▶ **Problem details**: Leaving out pictures, output exactly the lines below from the one that has "Supplier Details (267, 18)" through the one that has "asDoubleValuesSource [119, 278]", and nothing else.

(Stored dataset items)

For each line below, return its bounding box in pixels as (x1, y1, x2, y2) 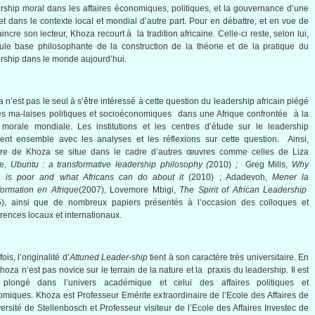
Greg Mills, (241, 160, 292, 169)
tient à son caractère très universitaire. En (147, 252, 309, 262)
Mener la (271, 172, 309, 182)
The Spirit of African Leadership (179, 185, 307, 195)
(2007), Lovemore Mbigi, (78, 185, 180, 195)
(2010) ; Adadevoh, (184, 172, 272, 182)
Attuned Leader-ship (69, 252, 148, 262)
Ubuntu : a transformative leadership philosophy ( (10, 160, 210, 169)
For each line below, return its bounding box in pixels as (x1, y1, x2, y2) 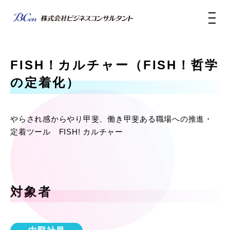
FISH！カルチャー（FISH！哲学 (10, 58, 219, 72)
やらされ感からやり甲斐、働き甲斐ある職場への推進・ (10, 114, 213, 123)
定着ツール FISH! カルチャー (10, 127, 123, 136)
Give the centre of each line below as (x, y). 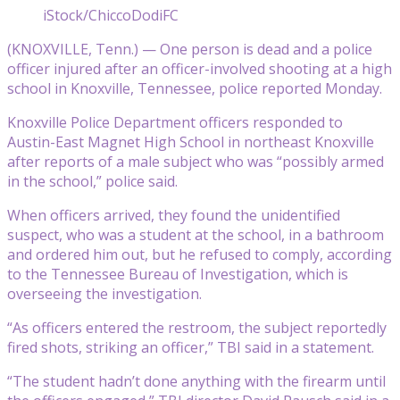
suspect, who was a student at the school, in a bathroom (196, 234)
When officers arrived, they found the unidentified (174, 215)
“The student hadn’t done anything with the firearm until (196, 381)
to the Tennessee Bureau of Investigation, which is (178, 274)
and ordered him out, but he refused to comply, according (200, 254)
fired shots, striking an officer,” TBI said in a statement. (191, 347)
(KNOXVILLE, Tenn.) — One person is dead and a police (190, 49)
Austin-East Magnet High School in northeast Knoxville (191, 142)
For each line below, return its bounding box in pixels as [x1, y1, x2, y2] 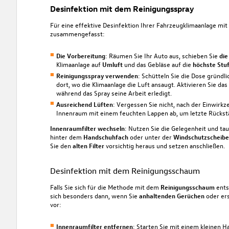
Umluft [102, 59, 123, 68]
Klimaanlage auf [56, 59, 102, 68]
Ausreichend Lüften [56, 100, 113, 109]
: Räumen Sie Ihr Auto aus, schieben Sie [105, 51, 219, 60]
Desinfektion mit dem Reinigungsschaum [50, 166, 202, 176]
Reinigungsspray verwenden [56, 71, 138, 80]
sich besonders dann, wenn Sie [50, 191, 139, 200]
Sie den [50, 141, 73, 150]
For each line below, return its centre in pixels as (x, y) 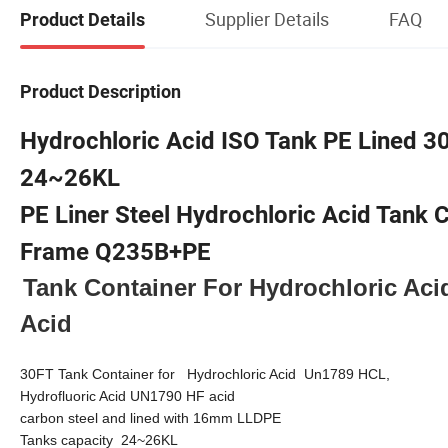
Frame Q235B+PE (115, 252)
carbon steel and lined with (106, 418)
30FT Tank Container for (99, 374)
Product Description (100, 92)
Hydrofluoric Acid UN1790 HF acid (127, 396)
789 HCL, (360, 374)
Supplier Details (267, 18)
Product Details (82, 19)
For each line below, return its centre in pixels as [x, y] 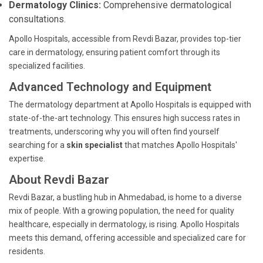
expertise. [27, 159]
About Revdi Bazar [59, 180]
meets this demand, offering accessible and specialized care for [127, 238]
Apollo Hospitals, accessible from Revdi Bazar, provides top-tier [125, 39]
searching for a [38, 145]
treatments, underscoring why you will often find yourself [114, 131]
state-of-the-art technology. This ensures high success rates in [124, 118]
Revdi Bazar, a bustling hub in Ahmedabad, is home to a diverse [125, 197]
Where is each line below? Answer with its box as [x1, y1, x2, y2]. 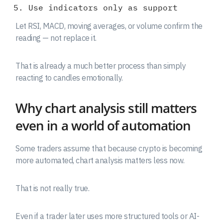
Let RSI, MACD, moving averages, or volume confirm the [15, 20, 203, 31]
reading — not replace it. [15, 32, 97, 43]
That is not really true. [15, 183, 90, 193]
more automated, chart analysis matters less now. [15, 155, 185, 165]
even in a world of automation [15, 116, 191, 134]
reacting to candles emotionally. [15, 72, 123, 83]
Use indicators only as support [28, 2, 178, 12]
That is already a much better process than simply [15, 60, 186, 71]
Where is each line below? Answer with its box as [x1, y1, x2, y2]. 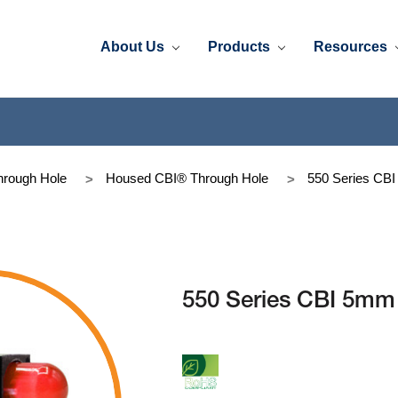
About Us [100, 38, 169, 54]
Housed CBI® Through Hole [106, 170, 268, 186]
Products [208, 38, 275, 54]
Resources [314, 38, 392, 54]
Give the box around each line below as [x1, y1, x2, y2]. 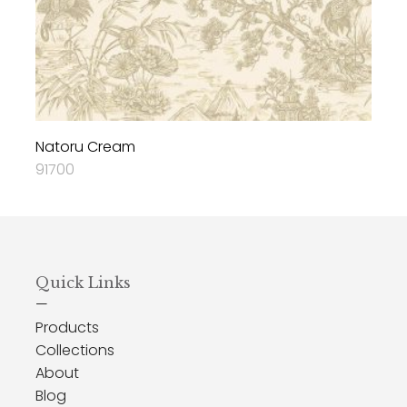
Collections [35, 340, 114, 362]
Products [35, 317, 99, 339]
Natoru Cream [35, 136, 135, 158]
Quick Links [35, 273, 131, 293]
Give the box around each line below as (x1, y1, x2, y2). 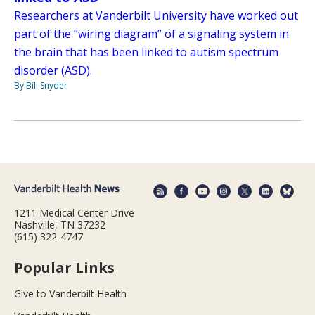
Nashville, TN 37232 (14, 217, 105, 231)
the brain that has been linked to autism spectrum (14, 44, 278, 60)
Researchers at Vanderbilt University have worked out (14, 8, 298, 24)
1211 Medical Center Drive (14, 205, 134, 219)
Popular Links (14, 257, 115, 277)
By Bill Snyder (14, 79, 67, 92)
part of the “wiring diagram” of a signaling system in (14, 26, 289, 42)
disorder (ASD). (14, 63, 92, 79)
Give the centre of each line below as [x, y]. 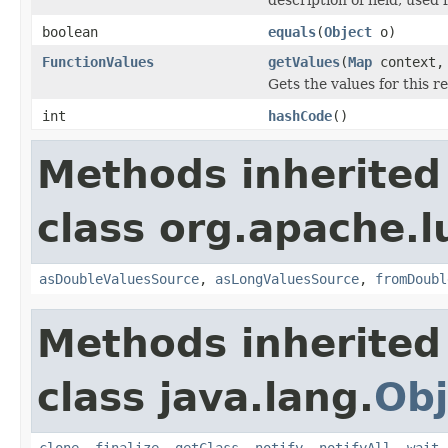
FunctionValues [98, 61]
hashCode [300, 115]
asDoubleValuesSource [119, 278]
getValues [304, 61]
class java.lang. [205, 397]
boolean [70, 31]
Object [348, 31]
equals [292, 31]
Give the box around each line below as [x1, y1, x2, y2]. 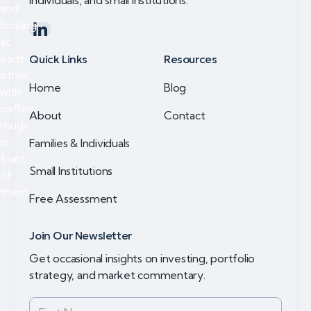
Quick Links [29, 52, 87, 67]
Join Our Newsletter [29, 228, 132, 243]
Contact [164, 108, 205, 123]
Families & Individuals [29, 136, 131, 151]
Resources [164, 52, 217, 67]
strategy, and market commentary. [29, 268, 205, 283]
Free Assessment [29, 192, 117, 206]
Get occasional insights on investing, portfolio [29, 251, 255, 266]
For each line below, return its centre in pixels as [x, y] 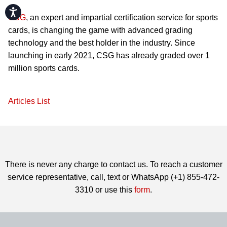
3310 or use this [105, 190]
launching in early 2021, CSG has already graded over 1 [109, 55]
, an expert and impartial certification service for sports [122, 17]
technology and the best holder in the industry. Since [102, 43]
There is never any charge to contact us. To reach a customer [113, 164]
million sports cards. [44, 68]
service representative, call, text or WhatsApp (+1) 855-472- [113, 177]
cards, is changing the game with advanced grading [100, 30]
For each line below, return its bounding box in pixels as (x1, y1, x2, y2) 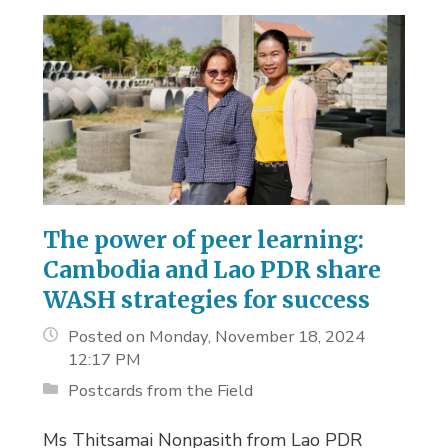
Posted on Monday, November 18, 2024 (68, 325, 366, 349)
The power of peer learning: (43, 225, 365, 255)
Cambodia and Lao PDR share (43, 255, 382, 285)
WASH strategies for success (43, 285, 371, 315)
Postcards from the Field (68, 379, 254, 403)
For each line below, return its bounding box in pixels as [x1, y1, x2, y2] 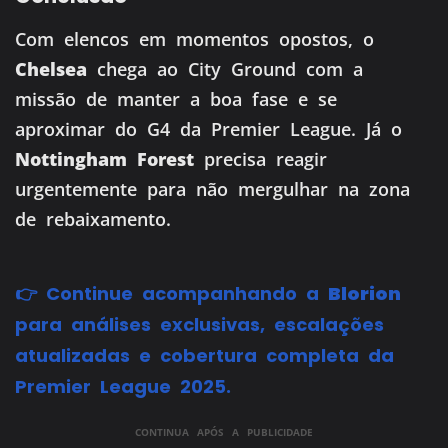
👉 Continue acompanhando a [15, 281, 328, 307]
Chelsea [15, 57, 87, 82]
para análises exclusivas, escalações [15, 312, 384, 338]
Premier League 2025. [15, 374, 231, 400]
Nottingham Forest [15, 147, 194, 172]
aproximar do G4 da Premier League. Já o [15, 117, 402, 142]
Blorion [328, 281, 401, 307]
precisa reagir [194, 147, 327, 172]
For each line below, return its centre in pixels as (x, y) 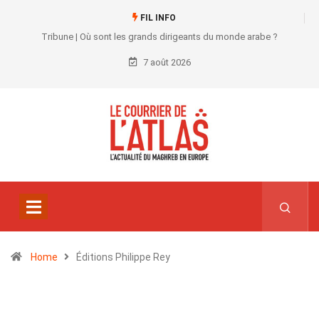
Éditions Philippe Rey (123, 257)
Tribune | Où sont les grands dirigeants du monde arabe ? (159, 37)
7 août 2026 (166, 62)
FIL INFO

--

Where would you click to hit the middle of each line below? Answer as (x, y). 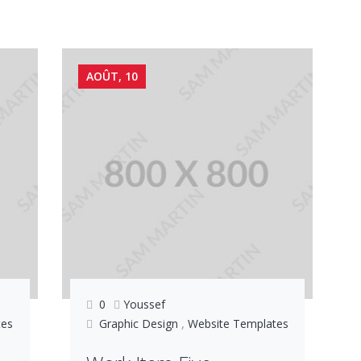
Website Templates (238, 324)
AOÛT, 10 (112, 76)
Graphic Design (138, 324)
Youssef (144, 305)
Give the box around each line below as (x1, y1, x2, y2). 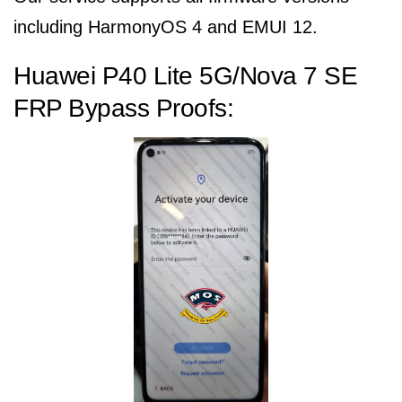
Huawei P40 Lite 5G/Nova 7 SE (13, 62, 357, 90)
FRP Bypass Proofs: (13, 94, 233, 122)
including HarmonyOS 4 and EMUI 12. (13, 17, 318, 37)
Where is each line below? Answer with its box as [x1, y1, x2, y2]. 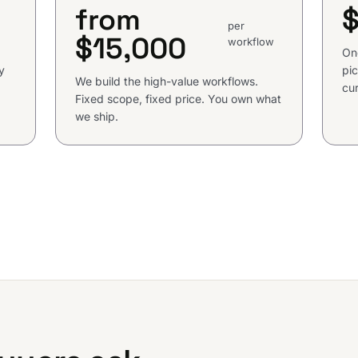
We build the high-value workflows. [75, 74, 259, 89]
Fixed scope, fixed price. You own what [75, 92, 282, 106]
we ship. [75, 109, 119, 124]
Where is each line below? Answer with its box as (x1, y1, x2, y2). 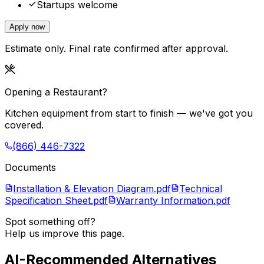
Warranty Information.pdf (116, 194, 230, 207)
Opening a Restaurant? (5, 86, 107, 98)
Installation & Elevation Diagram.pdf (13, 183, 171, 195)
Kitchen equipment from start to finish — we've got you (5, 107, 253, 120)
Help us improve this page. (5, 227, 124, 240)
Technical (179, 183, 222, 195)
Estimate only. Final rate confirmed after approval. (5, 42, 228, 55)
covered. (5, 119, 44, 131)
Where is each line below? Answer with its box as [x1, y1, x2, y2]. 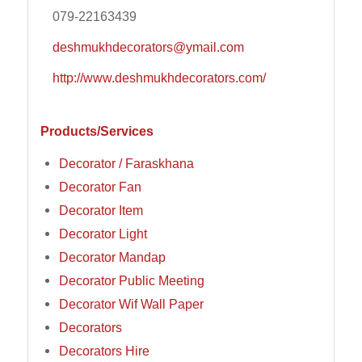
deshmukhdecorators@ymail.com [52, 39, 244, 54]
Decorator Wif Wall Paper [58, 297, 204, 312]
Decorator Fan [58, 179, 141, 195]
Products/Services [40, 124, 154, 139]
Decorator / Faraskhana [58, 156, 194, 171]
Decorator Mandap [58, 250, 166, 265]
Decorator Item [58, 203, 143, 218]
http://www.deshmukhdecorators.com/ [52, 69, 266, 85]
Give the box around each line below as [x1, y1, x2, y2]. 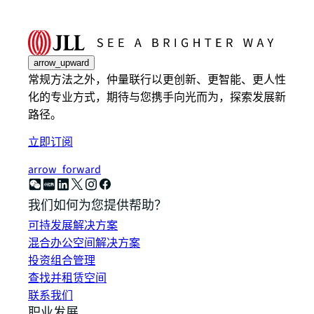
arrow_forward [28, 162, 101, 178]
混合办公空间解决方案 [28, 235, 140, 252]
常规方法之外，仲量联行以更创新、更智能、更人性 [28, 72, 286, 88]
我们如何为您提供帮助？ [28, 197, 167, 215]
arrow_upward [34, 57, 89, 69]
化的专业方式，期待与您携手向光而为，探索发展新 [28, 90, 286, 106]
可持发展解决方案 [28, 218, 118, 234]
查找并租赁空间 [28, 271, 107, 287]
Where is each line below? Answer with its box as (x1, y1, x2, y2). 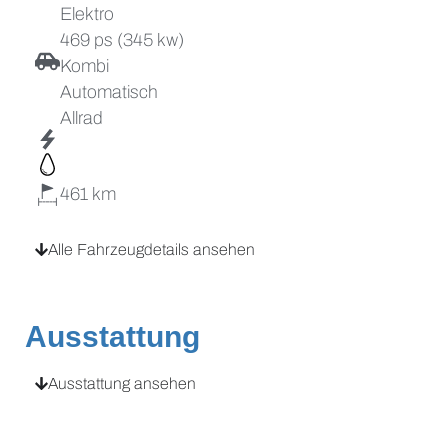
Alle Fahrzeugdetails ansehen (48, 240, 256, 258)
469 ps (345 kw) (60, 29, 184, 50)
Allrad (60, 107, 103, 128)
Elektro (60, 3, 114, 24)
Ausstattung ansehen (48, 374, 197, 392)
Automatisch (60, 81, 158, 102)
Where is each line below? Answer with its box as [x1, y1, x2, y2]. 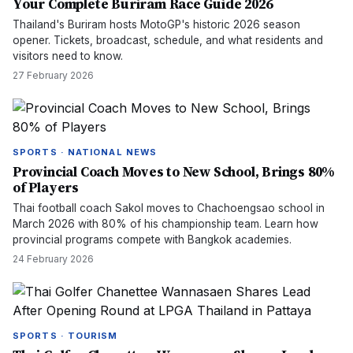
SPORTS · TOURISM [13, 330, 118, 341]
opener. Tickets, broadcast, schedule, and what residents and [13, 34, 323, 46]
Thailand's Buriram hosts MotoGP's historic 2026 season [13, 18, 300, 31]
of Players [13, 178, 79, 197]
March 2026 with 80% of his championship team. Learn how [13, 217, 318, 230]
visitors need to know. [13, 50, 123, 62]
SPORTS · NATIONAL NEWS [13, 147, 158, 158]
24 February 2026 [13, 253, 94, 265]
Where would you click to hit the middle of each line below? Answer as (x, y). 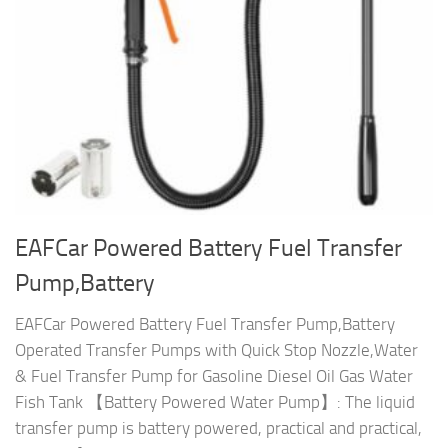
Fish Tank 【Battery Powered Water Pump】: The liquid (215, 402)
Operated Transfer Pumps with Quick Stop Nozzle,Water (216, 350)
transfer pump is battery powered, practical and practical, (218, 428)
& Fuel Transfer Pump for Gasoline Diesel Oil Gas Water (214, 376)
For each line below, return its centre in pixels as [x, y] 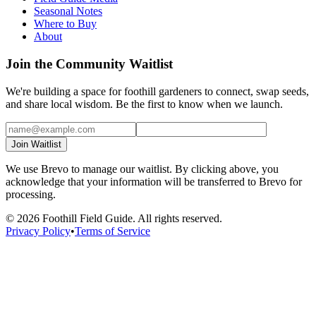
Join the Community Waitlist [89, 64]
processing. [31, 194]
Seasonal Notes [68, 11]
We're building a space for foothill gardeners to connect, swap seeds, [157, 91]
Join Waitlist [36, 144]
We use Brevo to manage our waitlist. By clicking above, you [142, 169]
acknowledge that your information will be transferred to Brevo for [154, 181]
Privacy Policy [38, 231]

▶ **Solved exercise**:
Supplier Details (267, 18)
Product Details (82, 19)
For each line below, return its centre in pixels as [x, y] 
expertise. [27, 159]
About Revdi Bazar [59, 180]
meets this demand, offering accessible and specialized care for [127, 238]
Apollo Hospitals, accessible from Revdi Bazar, provides top-tier [125, 39]
searching for a [38, 145]
treatments, underscoring why you will often find yourself [114, 131]
state-of-the-art technology. This ensures high success rates in [124, 118]
Revdi Bazar, a bustling hub in Ahmedabad, is home to a diverse [125, 197]
Where is each line below? Answer with its box as [x1, y1, x2, y2]. 
Let RSI, MACD, moving averages, or volume confirm the [15, 20, 203, 31]
reading — not replace it. [15, 32, 97, 43]
That is not really true. [15, 183, 90, 193]
more automated, chart analysis matters less now. [15, 155, 185, 165]
even in a world of automation [15, 116, 191, 134]
reacting to candles emotionally. [15, 72, 123, 83]
Use indicators only as support [28, 2, 178, 12]
That is already a much better process than simply [15, 60, 186, 71]
Where is each line below? Answer with its box as [x1, y1, x2, y2]. 
About Us [100, 38, 169, 54]
Housed CBI® Through Hole [106, 170, 268, 186]
Products [208, 38, 275, 54]
Resources [314, 38, 392, 54]
Give the box around each line below as [x1, y1, x2, y2]. 
Collections [35, 340, 114, 362]
Products [35, 317, 99, 339]
Natoru Cream [35, 136, 135, 158]
Quick Links [35, 273, 131, 293]
Give the box around each line below as (x1, y1, x2, y2). 
Nashville, TN 37232 (14, 217, 105, 231)
the brain that has been linked to autism spectrum (14, 44, 278, 60)
Researchers at Vanderbilt University have worked out (14, 8, 298, 24)
1211 Medical Center Drive (14, 205, 134, 219)
Popular Links (14, 257, 115, 277)
By Bill Snyder (14, 79, 67, 92)
part of the “wiring diagram” of a signaling system in (14, 26, 289, 42)
disorder (ASD). (14, 63, 92, 79)
Give the centre of each line below as [x, y]. 
FunctionValues [98, 61]
hashCode [300, 115]
asDoubleValuesSource [119, 278]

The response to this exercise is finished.